- Носки? - спросила она. - Да. А что? Марти наклонился вперед и, понизив голос до шепота, сказал:
- Эта сказка будет продолжаться до самого Рождества, и вы еще не раз напугаетесь до смерти. И он скорчил страшную гримасу. Шарлотта натянула одеяло до носа. Эмили хихикнула и потребовала:
- Папа, давай дальше.
Откуда-то сверху, от самого солнца,
Несется серебряный звон колокольцев.
Зигзагами мчится оленья упряжка,
Как будто летать разучились, бедняжки,
И правит санями, насколько мне видна,
Возница ужасно зловещего вида:
Вместо улыбки - оскаленный рот,
Если он - Санта, то Санта не тот.
Слышится хохот, и гогот, и вой,
Он машет руками, он брызжет слюной
И, в довершенье всего беспорядка,
Мелко трясется, как будто в припадке.
(Если приметы вам встретятся эти,
Срочно звоните в полицию, дети!)
- О, Боже, - выдохнула Шарлотта, натянув одеяло почти до глаз. Она говорила, что не любит страшных историй, однако, если в сказке не было ничего пугающего, она первая же и жаловалась на это.
- Итак, кто же это? - спросила Эмили. - Кто же все-таки связал Санта-Клауса, ограбил его и укатил в его санках?
Прячась под маскою доброго брата,
Близнец Санта-Клауса едет к ребятам.
Этот мошенник и злобный проказник
Хочет испортить рождественский праздник,
Мамы, смотрите, чтоб к вам не проник
Доброго Санты ужасный двойник.
Крепче заприте и выход, и вход
И не забудьте заткнуть дымоход.
- У-ух! - вскрикнула Шарлотта и с головой скрылась под одеялом. Эмили спросила:
- Почему двойник Санта-Клауса такой злой?
- У него, наверное, было трудное детство, - ответил Марти.
- А может, это у него врожденное? - проговорила Шарлотта из-под одеяла.
- Разве люди могут рождаться плохими? - удивилась Эмили. И, не дожидаясь ответа Марти, она ответила:
- Да, конечно же, могут. Некоторые ведь рождаются хорошими, как ты и мама, поэтому кто-то должен рождаться плохим.
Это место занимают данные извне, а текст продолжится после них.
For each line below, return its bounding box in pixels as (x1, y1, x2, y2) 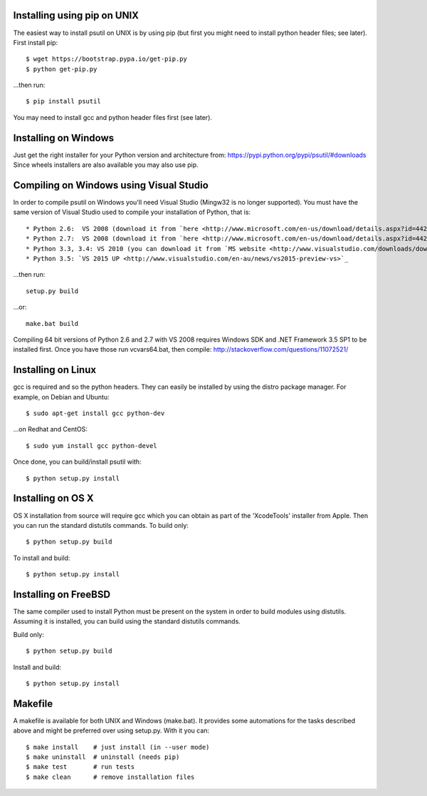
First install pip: (13, 38, 58, 46)
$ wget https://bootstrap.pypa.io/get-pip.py (26, 55, 188, 63)
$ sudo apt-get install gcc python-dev (26, 409, 165, 417)
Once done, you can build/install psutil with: (13, 457, 142, 466)
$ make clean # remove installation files (26, 772, 195, 781)
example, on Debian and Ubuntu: (13, 392, 110, 401)
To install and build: (13, 553, 70, 562)
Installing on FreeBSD (13, 588, 110, 601)
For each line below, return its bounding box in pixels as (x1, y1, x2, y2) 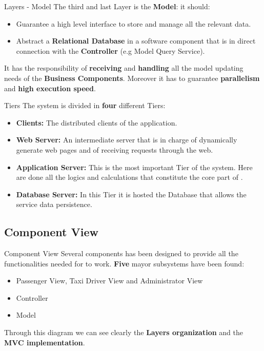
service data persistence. (16, 199, 92, 210)
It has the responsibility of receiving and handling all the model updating (4, 63, 243, 73)
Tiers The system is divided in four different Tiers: (4, 100, 166, 111)
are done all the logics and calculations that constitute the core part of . (16, 172, 243, 182)
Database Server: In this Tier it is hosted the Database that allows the (16, 189, 247, 199)
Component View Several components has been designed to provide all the (4, 248, 238, 259)
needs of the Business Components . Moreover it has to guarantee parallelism (4, 72, 260, 83)
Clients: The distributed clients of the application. (16, 117, 177, 128)
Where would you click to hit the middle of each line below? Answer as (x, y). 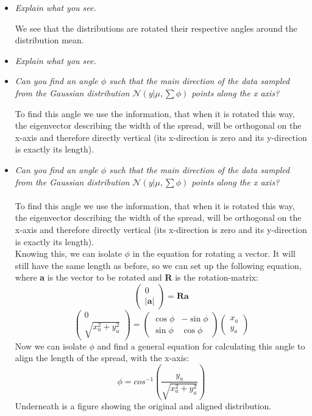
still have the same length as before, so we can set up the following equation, (158, 265)
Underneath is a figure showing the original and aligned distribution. (143, 405)
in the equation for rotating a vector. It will (214, 253)
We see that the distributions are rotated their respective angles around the (156, 28)
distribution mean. (49, 40)
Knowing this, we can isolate (68, 253)
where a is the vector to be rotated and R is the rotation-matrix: (136, 277)
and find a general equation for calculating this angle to (201, 346)
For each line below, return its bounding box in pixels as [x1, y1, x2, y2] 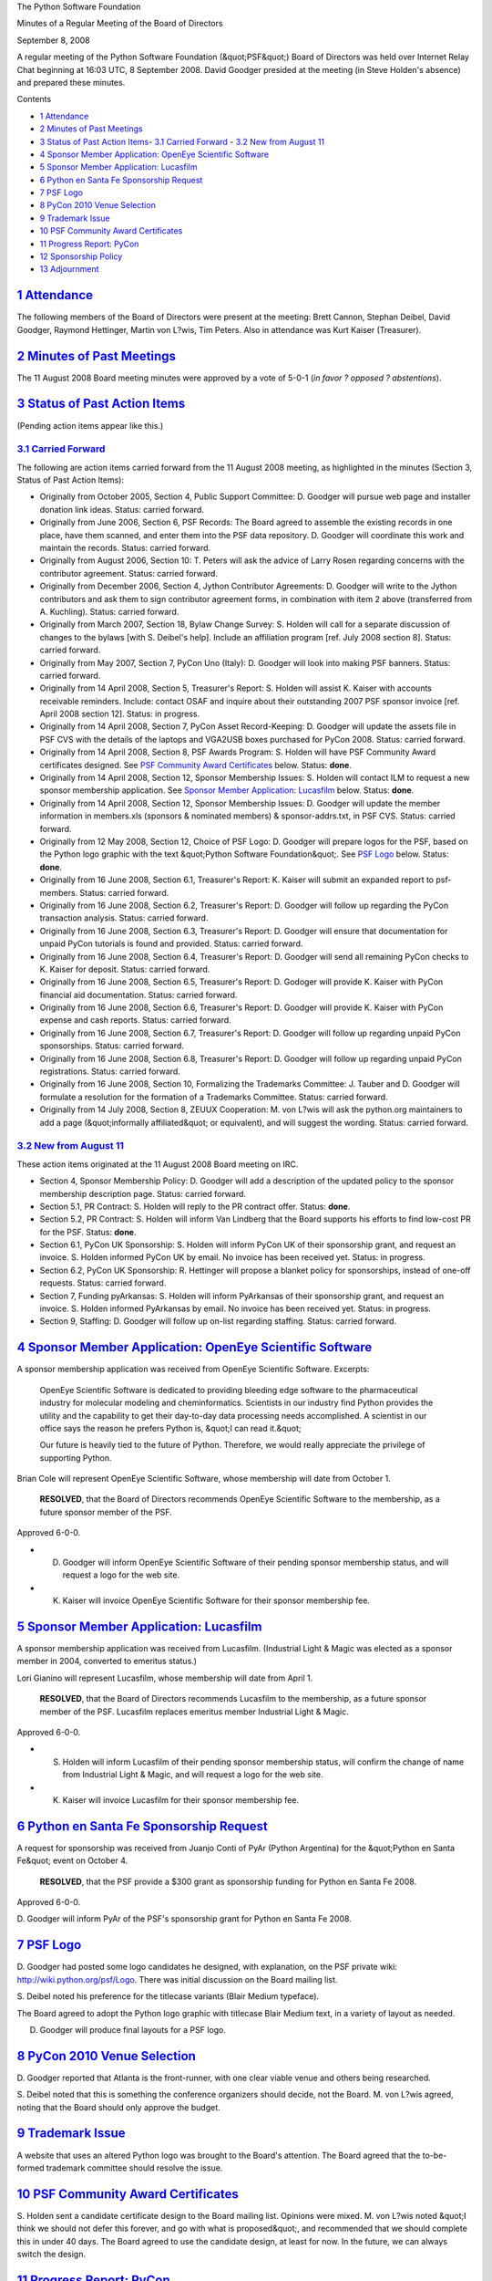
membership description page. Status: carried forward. [39, 1188, 246, 1199]
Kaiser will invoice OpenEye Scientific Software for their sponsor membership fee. [62, 1595, 371, 1606]
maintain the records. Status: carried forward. [39, 543, 211, 554]
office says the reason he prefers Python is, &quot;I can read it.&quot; [39, 1422, 302, 1433]
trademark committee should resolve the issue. [46, 2162, 223, 2173]
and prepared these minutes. [16, 77, 126, 88]
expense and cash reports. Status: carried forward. [39, 1015, 231, 1026]
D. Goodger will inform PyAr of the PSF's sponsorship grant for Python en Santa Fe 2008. [16, 1913, 353, 1924]
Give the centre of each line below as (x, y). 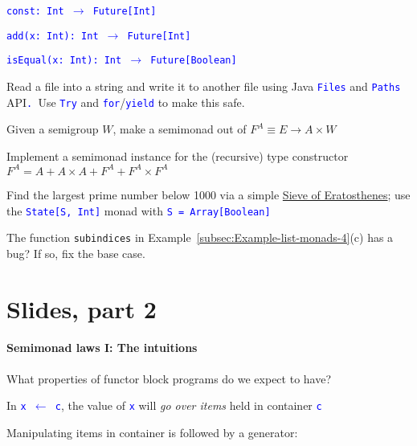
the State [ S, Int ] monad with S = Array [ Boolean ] (139, 210)
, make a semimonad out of (180, 129)
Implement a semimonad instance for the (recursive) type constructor (178, 155)
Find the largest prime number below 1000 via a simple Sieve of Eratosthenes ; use (208, 194)
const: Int (35, 11)
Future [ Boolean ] (194, 61)
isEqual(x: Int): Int (64, 61)
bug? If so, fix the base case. (76, 253)
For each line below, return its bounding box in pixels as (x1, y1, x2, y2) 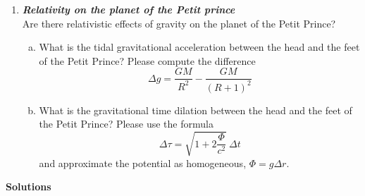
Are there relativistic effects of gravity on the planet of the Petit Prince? (22, 16, 336, 30)
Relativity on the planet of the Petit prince (22, 2, 235, 16)
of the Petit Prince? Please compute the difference (39, 53, 256, 68)
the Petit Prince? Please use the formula (39, 116, 214, 131)
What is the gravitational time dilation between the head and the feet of (39, 102, 352, 117)
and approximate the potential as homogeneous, (39, 155, 247, 170)
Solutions (6, 179, 51, 194)
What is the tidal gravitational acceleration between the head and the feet (39, 39, 360, 54)

Марти упивался реакцией девочек на его стихи. Как писатель, Марти собирал и записывал слова девочек, ритм их речи, выражения. Он берег эти записи до того дня, когда они ему могут понадобиться для какой-нибудь сцены в романе. Он предполагал, что использовать своих, детей в корыстных целях было не очень этично, но ничего не мог с собой поделать. Его первоочередным долгом отца было сохранить все это в памяти, потому что он знал, что наступит время и эти воспоминания будут тем единственным, что у него останется от их детства, а он хотел помнить все, до мельчайших подробностей.. Очень четко. Хорошее и плохое. Простые моменты и важные события. Он не хотел растерять ни одной детали, так как все было очень дорого ему.
Эмили спросила;
- У двойника Санта-Клауса есть имя?
- Да, - ответил Марти. - У него есть имя, но вам придется подождать до следующего раза, чтобы узнать его. А на сегодня хватит.
Шарлотта высунула голову из-под одеяла и вместе с Эмили стала просить Марти повторить первую часть сказки, как он и надеялся. Даже после второго прочтения девочки еще не смогут угомониться и заснуть. Они попросят его почитать в третий раз, и он согласится, так как знает, что к этому времени они уже будут знать текст наизусть и вскоре успокоятся. Позже, к концу третьего чтения, они либо будут уже крепко спать, либо будут настолько сонными, что вот-вот заснут.
Начав читать сказку сначала, Марти услышал, как Пейдж повернулась и пошла к лестнице. Она будет ждать его в гостиной. В камине, скорее всего, будут потрескивать поленья, а на столе стоять бутылка красного вина и какая-нибудь снедь, и они, уютно устроившись на софе, будут делиться друг с другом событиями дня.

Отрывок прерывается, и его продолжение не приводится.